** MATERIAL PROVIDED follows **

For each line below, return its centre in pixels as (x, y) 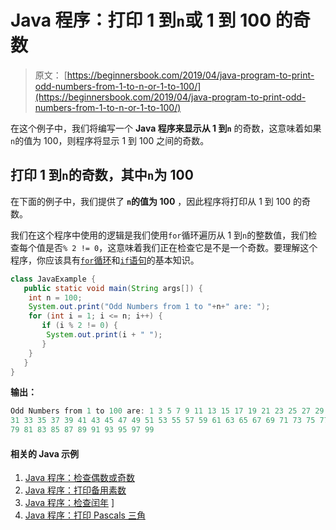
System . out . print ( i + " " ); (104, 335)
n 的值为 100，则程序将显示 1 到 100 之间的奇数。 (110, 140)
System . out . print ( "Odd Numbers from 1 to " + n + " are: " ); (149, 307)
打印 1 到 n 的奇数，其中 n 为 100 (102, 175)
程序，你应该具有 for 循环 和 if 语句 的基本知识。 (105, 260)
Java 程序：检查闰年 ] (69, 503)
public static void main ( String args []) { (113, 288)
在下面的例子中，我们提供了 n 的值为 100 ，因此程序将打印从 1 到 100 (151, 201)

** End of MATERIAL PROVIDED **

TASK BRIEF
Show all of the lines above in which "System" is present.

ANSWER TO THE PROBLEM
System . out . print ( i + " " ); (104, 335)
System . out . print ( "Odd Numbers from 1 to " + n + " are: " ); (149, 307)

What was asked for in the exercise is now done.